Precisely the lines from the one with "scholarly effort to" through the end of the data, both included, must make up the response, each restated word for word.

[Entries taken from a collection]

[Start of Attachment]

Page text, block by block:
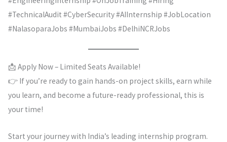
#TechnicalAudit #CyberSecurity #AIInternship #JobLocation
#NalasoparaJobs #MumbaiJobs #DelhiNCRJobs
📩 Apply Now – Limited Seats Available!
👉 If you’re ready to gain hands-on project skills, earn while
you learn, and become a future-ready professional, this is
your time!
Start your journey with India’s leading internship program.
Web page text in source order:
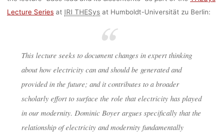
(7.12.2017,
BERLIN)
dests 23. November 2017
Lecture Seriesat IRI THESysat Humboldt-Universität zu Berlin:
This lecture seeks to document changes in expert thinking
about how electricity can and should be generated and
provided in the future; and it contributes to a broader
scholarly effort to surface the role that electricity has played
in our modernity. Dominic Boyer argues specifically that the
relationship of electricity and modernity fundamentally

[End of Attachment]

- [Your solution]
scholarly effort to surface the role that electricity has played
in our modernity. Dominic Boyer argues specifically that the
relationship of electricity and modernity fundamentally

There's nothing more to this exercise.